Thursday, August 9, 2012

The Bike-sharing World - Second Week of August 2012


      Boston, Brookline, Cambridge, and Somerville, Massachusetts 
Installation of new station in Somerville
August 8, 2012 marks the first major expansion of The Hubway in the Boston metropolitan area. The Hubway is now a regional system rather than a city system. There are a total of 77  bike-share stations of which 64 are in Boston, two in Brookline, eight in Cambridge and three in Somerville. By the end of this season, the regional system will include 111 stations and 1,100 bikes. To celebrate, according to the Boston Globe, the system had an all day "Rolling Lauch Party" with events in each of the municipalities. With each new area having its own new stations and a new web presence, the system is now just called The Hubway instead of New Balance Hubway.

Speaking of expansions, over this summer, both Nice Ride Minnesota and Capital Bikeshare have made extensive increases in the amount of bikes and stations in their respective systems. Nice Ride, now in both Minneapolis and St. Paul, Minnesota, has gone from 700 bikes in 65 stations at its start to around 1,350 bikes in about 145 stations today. Capital Bikshare in Arlington, Virginia and Washington, D.C. started with 1,100 bikes in 114 stations and now has close to 1,500 bikes in 179 stations.

                               Denver, Colorado

Make a reservation for a Denver B-cycle. Is this the start of something really big in the evolution of bike-sharing? For the upcoming Denver Ciclovia, Viva Streets 2012, on August 12, Denver B-cycle is taking advance reservations for annual members to put a bike on hold. Just fill out this form with the number from your B-cycle card. The Bike-sharing Blog would like to hear from people who use this special service about your experience.

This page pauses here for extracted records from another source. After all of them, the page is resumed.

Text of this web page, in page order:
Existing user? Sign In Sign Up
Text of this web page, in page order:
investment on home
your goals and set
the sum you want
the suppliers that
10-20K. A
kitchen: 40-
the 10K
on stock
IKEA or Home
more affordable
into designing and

                              Chattanooga, Tennessee

An article in The New York Daily News seems to imply that the Chattanooga Bicycle Transit System is where the future of bike-sharing for New York City and even the world will be found. It could be that Chattanooga will be the testing ground for new technologies for systems the same as Citi Bike. So let us sit back and relax and watch what unfolds in this story one transaction at a time.

                             Chicago, Illinois
                                                              photo Lloyd Alter
Bike-sharing will not be coming to Chicago before next year. "Rather than rush to get the bikes on the street … we are looking to launch in the spring so we can ensure that we do this right, and have the infrastructure and planning fully in place so the program is a success from Day One," read the message from Peter Scales, spokesperson for Chicago's Department of Transportation, sent to the Chicago Sun TimesThe paper also reports that he denied that the delay was connected to the ongoing investigation by the Chicago Inspector General to the claim, by a losing bidder, that the contract awarded for the City's bike-share system was tainted by a conflict of interest. He also denied that although Chicago is planning to use the same system as New York City, the delay there did not affect the delay in Chicago.

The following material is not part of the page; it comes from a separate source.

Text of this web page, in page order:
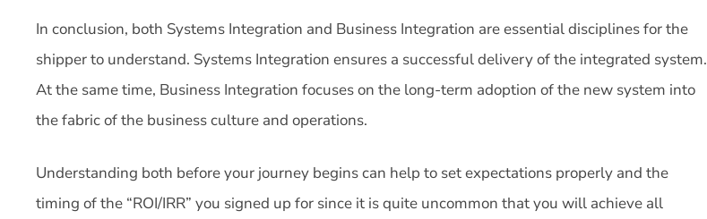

Although Citi Bikes are not rolling along the streets of New York City so far this summer as planned, they are rolling off the assembly line at a very fast pace. These smiling workers at Devinci Cycles put un peu d'amour (some love) in each of the bikes they are sending to New York City.

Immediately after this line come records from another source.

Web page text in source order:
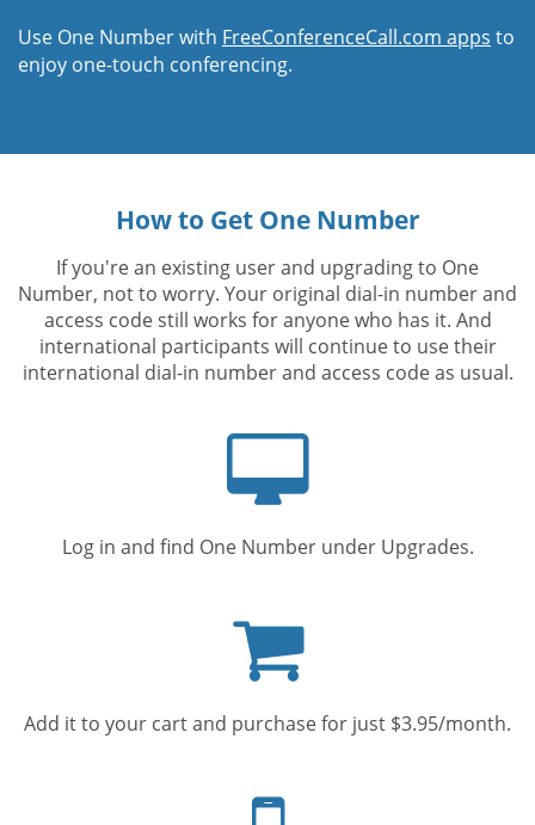
Use One Number with FreeConferenceCall.com apps to
enjoy one-touch conferencing.
How to Get One Number
If you're an existing user and upgrading to One
Number, not to worry. Your original dial-in number and
access code still works for anyone who has it. And
international participants will continue to use their
international dial-in number and access code as usual.
Log in and find One Number under Upgrades.
cart
Add it to your cart and purchase for just $3.95/month.
phone

Dublinbikes will start to triple its size from 550 bikes to 1,500 bikes by the end of this year. If all goes as planned, according to The Irish Times, 56 new stations will be installed before the end of 2012. This is to be the beginning of a five-year plan to increase the size of one of the most successful bike-sharing systems in the world to 5,000 bikes in 300 stations. This is not bad for city with a population of a little over 500,000 people. There are currently around 46,000 long-term subscribers to dublinbikes. Daily usage is still around 13 times per bike per day according to Cycling in Dublin. That's high by any standard.

1 comment:

David said...

As a denver resident, I am wondering why we are the only US bike share that has been unable to expand significantly. Where are the other cities getting their funding and why has denver run up against a wall?